Machine language

From C64-Wiki
Jump to navigationJump to search

Machine language, or machine code, is the native "language" of any given CPU: Any given computer only "understands" instructions, i.e. programs, that are written in the machine language native to the type of CPU used in that computer. Programs written in any other programming language require some form of translation in order to run; for instance, the Commodore 64 has a built-in interpreter enabling it to handle programs written in Commodore BASIC V2, and intepreters and compilers are available for other programming languages as well.

A language of numbers[edit | edit source]

A machine language is "made up" of numbers, or more precisely bit patterns, that fit in a byte; i.e. integers in the range 0 thru 255 (0 thru FF in hexadecimal): Each number, called an opcode, has some "action" associated to it. For instance, to the CPU inside the C-64, the number 141 (or $8D in hexdecimal) means "store a number to a specific address in RAM (or an I/O device)", much like POKE does in BASIC.

Just like the syntax of the POKE command requires an address, the machine language "word", or opcode for storing a byte in RAM needs to be followed by some information that says where to store that byte; such "details" are called an argument. Other opcodes need no such supplemental information, analogus to certain BASIC commands such as END and RETURN.

Advantages and limitations[edit | edit source]

A machine language instruction take from approximately 2 to 7 microseconds to complete, compared to milliseconds for a BASIC command (mainly because while running a BASIC program, the computer needs to "decode" every single command as it goes). But since each instruction in a machine perfoms only a miniscule task, it often takes a lot of instructions to do things which may be achieved with a single BASIC command.

BASIC was originally designed to be easy for the (novice) programmer, allowing programs to be formulated in a language much more natural to humans than native machine language. Programming in machine language requires the programmer to break down a given task to much smaller pieces that "fit" into the tiny tasks performed by the available opcodes. Everything in machine code is centered on how the computer works, not how the human works.

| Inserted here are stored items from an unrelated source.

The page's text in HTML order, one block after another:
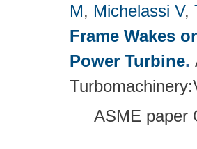
M, Michelassi V,
Frame Wakes
Power Turbine.
ASME paper
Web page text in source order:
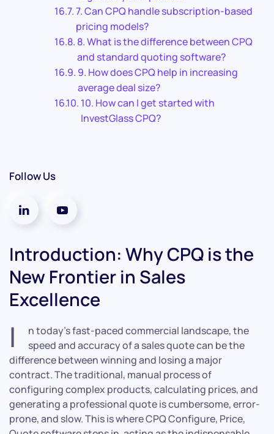
7. Can CPQ handle subscription-based
pricing models?
8. What is the difference between CPQ
and standard quoting software?
9. How does CPQ help in increasing
average deal size?
10. How can I get started with
InvestGlass CPQ?
Follow Us
Introduction: Why CPQ is the
New Frontier in Sales
Excellence
I
n today’s fast-paced commercial landscape, the
speed and accuracy of a sales quote can be the
difference between winning and losing a major
contract. The traditional, manual process of
configuring complex products, calculating prices, and
generating a professional quote is cumbersome, error-
prone, and slow. This is where CPQ Configure, Price,
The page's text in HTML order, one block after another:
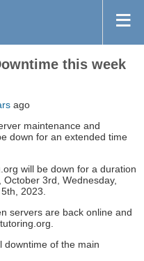
this week
ago
maintenance and
down for an extended time
will be down for a duration
3rd, Wednesday,
2023.
servers are back online and
downtime of the main
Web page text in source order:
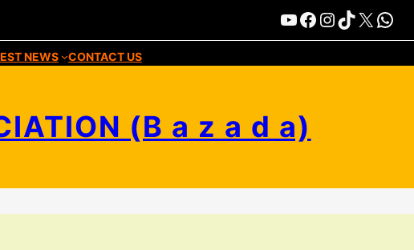
Bazada-Media Facebook InstagramTikTok X WhatsApp
NEWS CONTACT US
(B a z a d a)
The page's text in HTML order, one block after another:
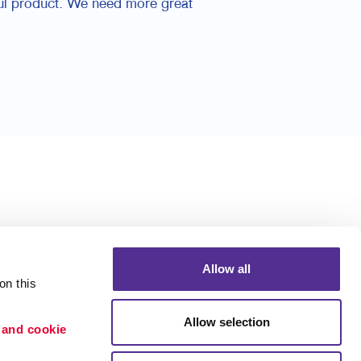
this
cookie
Allow all
Allow selection
product. We need more great
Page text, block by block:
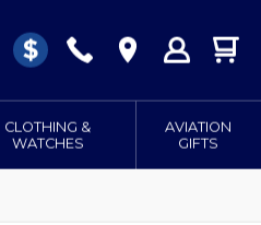
CLOTHING &
WATCHES
AVIATION
GIFTS
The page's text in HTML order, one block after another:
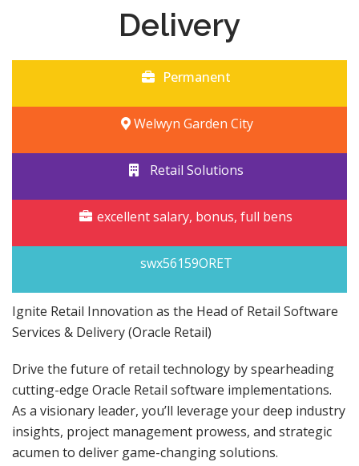
Delivery
Permanent
Welwyn Garden City
Retail Solutions
excellent salary, bonus, full bens
swx56159ORET
Ignite Retail Innovation as the Head of Retail Software
Services & Delivery (Oracle Retail)
Drive the future of retail technology by spearheading
cutting-edge Oracle Retail software implementations.
As a visionary leader, you’ll leverage your deep industry
insights, project management prowess, and strategic
acumen to deliver game-changing solutions.
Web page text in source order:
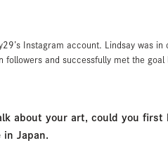
Instagram account. Lindsay was
followers and successfully met the
about your art, could you
Japan.
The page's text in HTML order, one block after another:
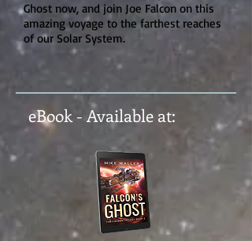
Ghost now, and join Joe Falcon on this
amazing voyage to the farthest reaches
of our Solar System.
eBook - Available at:
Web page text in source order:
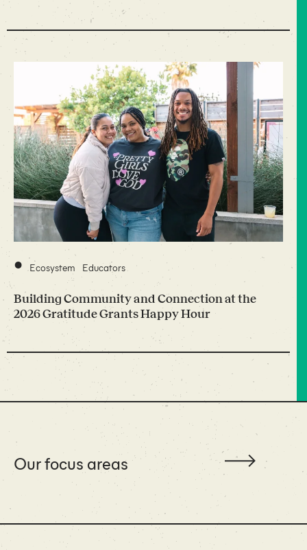
• Ecosystem Educators
Building Community and Connection at the
2026 Gratitude Grants Happy Hour
Our focus areas
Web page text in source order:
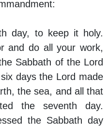
day, to keep it holy.
and do all your work,
Sabbath of the Lord
days the Lord made
the sea, and all that
the seventh day.
the Sabbath day
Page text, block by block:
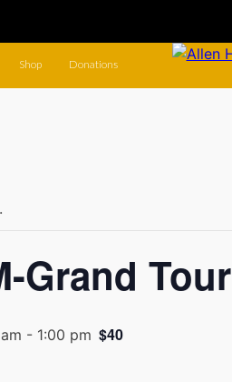
Shop Donations
Grand Tour
- 1:00 pm $40

Writing and editing machine language programs[edit | edit source]

In order for the computer to "run", or execute a machine language program, the program needs to be stored as a "row" of opcodes and arguments in consecutive addresses in memory.

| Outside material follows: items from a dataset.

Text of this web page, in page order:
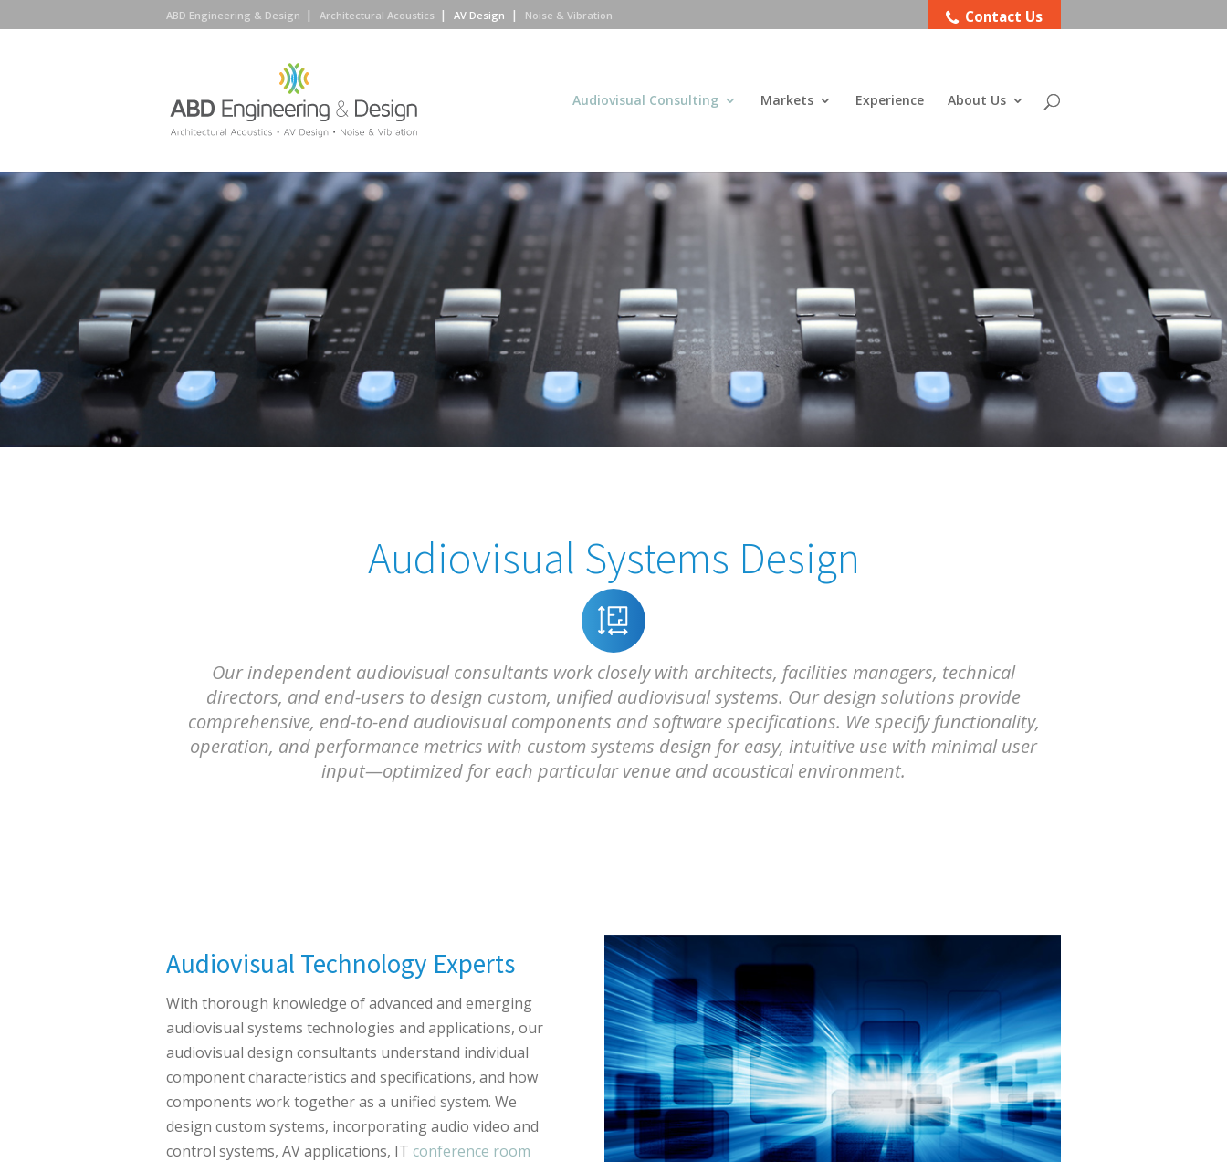
Audiovisual Consulting Markets Experience About Us
Audiovisual Systems Design
Our independent audiovisual consultants work closely with architects, facilities managers, technical
directors, and end-users to design custom, unified audiovisual systems. Our design solutions provide
comprehensive, end-to-end audiovisual components and software specifications. We specify functionality,
operation, and performance metrics with custom systems design for easy, intuitive use with minimal user
input—optimized for each particular venue and acoustical environment.
Audiovisual Technology Experts
With thorough knowledge of advanced and emerging
audiovisual systems technologies and applications, our
audiovisual design consultants understand individual
component characteristics and specifications, and how
components work together as a unified system. We
design custom systems, incorporating audio video and
control systems, AV applications, IT conference room
ABD Engineering & Design Architectural Acoustics AV Design Noise & Vibration Contact Us

BASIC Type-In[edit | edit source]

This is reflected in the classical machine languge "type-in", which looks something like this (though in a "real" type-in, there would be several hundred DATA statements like line 50 in this example):

10 FOR A=49152 TO 49160
20 READ B
30 POKE A,B
40 NEXT
50 DATA 169,1,141,32,208,141,33,208,96
60 SYS 49152

The FOR-NEXT loop in lines 10 thru 40 READs the byte values forming a (very short) machine language program, and POKEs them into a row of vacant RAM addresses, before the SYS command starts the machine program.

While it is possible to create and edit machine language programs in this manner with the help of an opcode list, various tools exist to make the programmer's job easier and less error-prone:

Machine language monitor[edit | edit source]

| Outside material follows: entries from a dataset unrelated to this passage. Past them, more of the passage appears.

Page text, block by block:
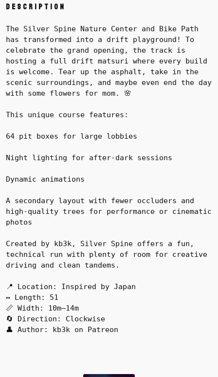
Description
The Silver Spine Nature Center and Bike Path
has transformed into a drift playground! To
celebrate the grand opening, the track is
hosting a full drift matsuri where every build
is welcome. Tear up the asphalt, take in the
scenic surroundings, and maybe even end the day
with some flowers for mom. 🌸
This unique course features:
64 pit boxes for large lobbies
Night lighting for after-dark sessions
Dynamic animations
A secondary layout with fewer occluders and
high-quality trees for performance or cinematic
photos
Created by kb3k, Silver Spine offers a fun,
technical run with plenty of room for creative
driving and clean tandems.
📍 Location: Inspired by Japan
↔️ Length: 51
📏 Width: 10m–14m
🔄 Direction: Clockwise
👤 Author: kb3k on Patreon

A machine language monitor is a program that allows the programmer to view and edit code in a kind of primitive assembler language: In this form, the opcodes are given (abbreviated) "names", called mnemonics, and any arguments are presented in a way that makes sense to humans rather in the form they are stored in memory. Machine language monitors also provides tools to view and edit memory contents other than code, e.g. byte tables, ASCII/PETSCII texts etc.

Two-pass assembler[edit | edit source]

Even with the help of a machine language monitor, editing anything but the smallest, most straightforward program soon becomes non-trivial, especially when the need arises to remove or (especially) insert instructions in the midst of existing code. Two-pass assemblers allow the programmer to assign "names", called labels to specific points in the code, referring to the label rather than the physical address of that location, which may change every time an instruction is added to or removed from the program.

Compiled high-level languages[edit | edit source]

Compilers represent an attempt to "have the best of both worlds"; the speed of machine language and the ease of BASIC (or other high-level language): The compiler accepts a program written in e.g. BASIC, and does the "translation" into machine language (in principle) once and for all.